业务口堆叠和堆叠子卡_通过堆叠最酷的库来构建和部署简单的ml工具

业务口堆叠和堆叠子卡

The online courses are very well built to learn the concepts of Data Science and Machine Learning. But in the end, one always wonders if the role of a Data Analyst or Data Scientist is just to answer problems by coding things on his side 🤷‍♂️.

在线课程非常适合学习数据科学机器学习的概念。 但是最后,人们总是想知道数据分析师或数据科学家的作用仅仅是通过在他的一边编码事物来回答问题。

Let’s imagine the following discussion:

让我们想象以下讨论:

Ben: Hey, with the marketing team we’d like to know when is the best time to invest in advertising on product A next month. Is it possible to predict future Google search trends?

Ben嘿,我们希望与营销团队一起了解下个月何时是在产品A上投放广告的最佳时机。 是否可以预测未来的Google搜索趋势?

You: Hmmm yeah I think I can look on Google Trends to see how trends evolve over time. And we should be able to apply some forecasting methods to get an idea of the searches next month.

嗯,是的,我想我可以看看Google趋势,看看趋势如何随着时间演变。 而且,我们应该能够运用一些预测方法来了解下个月的搜索情况。
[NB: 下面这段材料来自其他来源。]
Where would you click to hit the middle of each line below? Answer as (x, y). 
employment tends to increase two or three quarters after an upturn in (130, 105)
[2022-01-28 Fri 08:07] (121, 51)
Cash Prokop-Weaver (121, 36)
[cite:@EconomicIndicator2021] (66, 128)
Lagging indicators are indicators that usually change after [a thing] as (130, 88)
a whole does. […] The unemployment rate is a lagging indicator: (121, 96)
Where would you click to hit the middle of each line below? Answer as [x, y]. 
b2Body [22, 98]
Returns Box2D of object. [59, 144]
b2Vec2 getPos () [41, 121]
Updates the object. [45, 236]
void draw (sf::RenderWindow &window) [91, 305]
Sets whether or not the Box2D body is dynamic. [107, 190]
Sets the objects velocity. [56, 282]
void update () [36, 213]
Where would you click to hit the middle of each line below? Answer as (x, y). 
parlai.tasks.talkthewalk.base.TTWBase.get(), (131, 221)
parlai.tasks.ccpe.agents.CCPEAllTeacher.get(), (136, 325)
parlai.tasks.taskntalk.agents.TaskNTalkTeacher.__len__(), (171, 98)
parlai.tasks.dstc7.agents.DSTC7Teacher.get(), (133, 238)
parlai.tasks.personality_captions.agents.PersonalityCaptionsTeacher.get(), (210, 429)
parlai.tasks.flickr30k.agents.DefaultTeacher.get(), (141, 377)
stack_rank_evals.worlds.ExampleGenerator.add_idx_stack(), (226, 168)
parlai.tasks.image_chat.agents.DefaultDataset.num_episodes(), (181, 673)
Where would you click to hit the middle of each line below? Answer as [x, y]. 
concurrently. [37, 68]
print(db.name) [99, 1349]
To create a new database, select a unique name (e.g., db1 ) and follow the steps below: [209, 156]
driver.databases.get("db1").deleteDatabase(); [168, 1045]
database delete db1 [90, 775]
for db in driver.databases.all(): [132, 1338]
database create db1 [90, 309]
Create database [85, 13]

Ben: That would be perfect!

那太完美了!

You: Okay, I’m going to export the Google Trends data from some keywords. Then I’m going to code a small model and send you the graph of the predictions.

好的,我将从一些关键字导出Google趋势数据。 然后,我将编写一个小模型,并向您发送预测图。
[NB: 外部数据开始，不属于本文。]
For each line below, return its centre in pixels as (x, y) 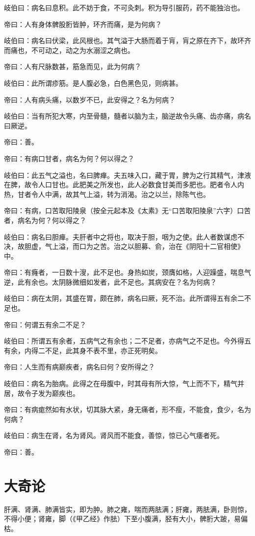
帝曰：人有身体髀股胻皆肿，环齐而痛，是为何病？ (83, 24)
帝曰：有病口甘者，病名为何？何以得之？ (69, 158)
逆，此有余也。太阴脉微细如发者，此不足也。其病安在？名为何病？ (110, 281)
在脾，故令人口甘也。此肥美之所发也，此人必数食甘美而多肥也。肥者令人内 (124, 184)
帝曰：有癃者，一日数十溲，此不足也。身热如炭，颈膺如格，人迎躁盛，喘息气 (127, 272)
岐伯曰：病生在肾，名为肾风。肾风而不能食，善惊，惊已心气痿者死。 (114, 435)
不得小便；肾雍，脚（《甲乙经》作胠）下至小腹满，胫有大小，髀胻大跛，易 (122, 519)
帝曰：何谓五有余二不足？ (45, 324)
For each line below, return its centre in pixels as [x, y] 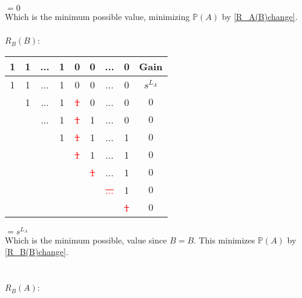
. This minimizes [225, 240]
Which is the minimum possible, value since [86, 240]
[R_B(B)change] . [37, 252]
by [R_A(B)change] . [260, 16]
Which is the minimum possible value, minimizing [97, 16]
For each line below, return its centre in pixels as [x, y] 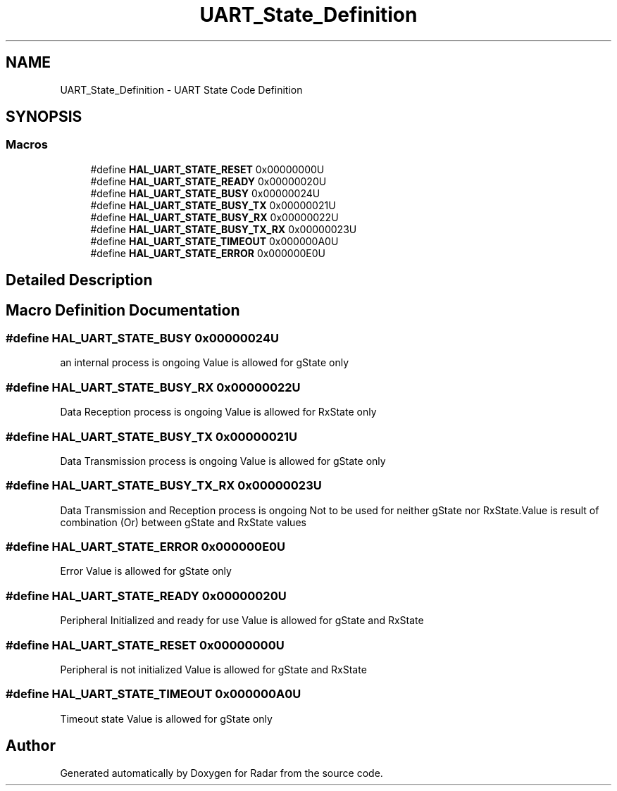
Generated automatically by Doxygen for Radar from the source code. [222, 773]
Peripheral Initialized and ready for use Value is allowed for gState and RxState [242, 621]
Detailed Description [79, 280]
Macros [27, 145]
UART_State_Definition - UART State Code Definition [181, 89]
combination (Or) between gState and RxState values [183, 522]
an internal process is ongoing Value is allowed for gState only [205, 363]
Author [31, 746]

Ben (the next day): Thanks for the report, we changed our mind a bit, can you do the same for the B product?

Ben (第二天):感谢您的报告,我们改变了主意,您是否可以对B产品做同样的事情?

You: Yeah, sure.

是的,当然。

Ben (2 hours later): And finally, we would like to see the forecasts for the whole quarter to know if it is not more judicious to wait a little bit.

Ben (2小时后):最后,我们想查看整个季度的预测,以了解稍等一下是否更明智。

You: Mmmh yes…

嗯...

Ben (2 hours later): And is it possible to compare C and D over the next 6 months?

Ben (2小时后):是否可以在接下来的6个月中比较C和D?

You: 😓

:😓

You know what I mean…

你知道我的意思…

Allowing other people to use, interact and modify a model without getting into the code makes things much more interesting for everyone.

允许其他人使用,交互和修改模型而不用进入代码,这对于每个人来说都变得更加有趣。

In this tutorial, we will see the different steps of building this trend prediction application with very simple tools. In the end it will look like this:

在本教程中,我们将看到使用非常简单的工具构建此趋势预测应用程序的不同步骤。 最后,它看起来像这样

Let’s see what it will look like 🙄
让我们看看它是什么样子

All the code and the GitHub repo is included in the tutorial.

所有代码和GitHub存储库都包含在本教程中。

On more complex problems it will of course be more difficult, but the mindset is the same: bring information through data directly where it is needed.

对于更复杂的问题,当然会更加困难,但是思路是一样的:直接在需要的地方通过数据带来信息

步骤#0:环境设置 (Step #0: Environment setting)

The first thing to do before going headlong is to prepare your work environment.

奋斗前要做的第一件事是准备工作环境

虚拟环境 (Virtual Environment)

Here (as in any project) we will be working with several packages. In order to have total control over the tools you use, it is always recommended to work in a virtual environment.

在这里(就像在任何项目中一样),我们将使用几个。 为了完全控制您使用的工具,始终建议在虚拟环境中工作

We will use Anaconda, a Python distribution that offers a package management tool called Conda. It will allow us to easily update and install the libraries we need for our developments.

我们将使用Anaconda ,这是一个Python发行版,提供了名为Conda的软件包管理工具。 这将使我们能够轻松更新和安装开发所需的库。

Download the latest version of Anaconda, then run the program “Anaconda Prompt”. We could also use the GUI, but we’re not going to spend too much time on this part.

下载最新版本的Anaconda ,然后运行程序“ Anaconda Prompt”。 我们也可以使用GUI,但是在这部分上我们不会花费太多时间。

From the Anaconda command prompt, configure a new environment, activate it and install the basic packages.

在Anaconda命令提示符下,配置一个新环境,将其激活并安装基本软件包。

conda create -n trends-predictor python
conda activate trends-predictor
conda install pandas numpy matplotlib

We will install the other packages as we go along.

我们将继续安装其他软件包。

To edit your code easily, choose your preferred IDE and configure it if needed with your virtual environment. To make it simple, I will use Spyder which is installed with anaconda. To launch it, type spyder in your command prompt.

要轻松地编辑代码,请选择首选的IDE并根据需要在虚拟环境中对其进行配置。 为简单起见,我将使用随Python安装的Spyder。 要启动它,请在命令提示符下键入spyder

Git / GitHub (Git/GitHub)

We’re starting to look good! One last thing, we initialize our git repository and link it to GitHub. I pass the details here, there are plenty of online tutorial.

我们开始看起来不错! 最后一件事,我们初始化git存储库并将其链接到GitHub 。 我在这里传递了详细信息,这里有很多在线教程。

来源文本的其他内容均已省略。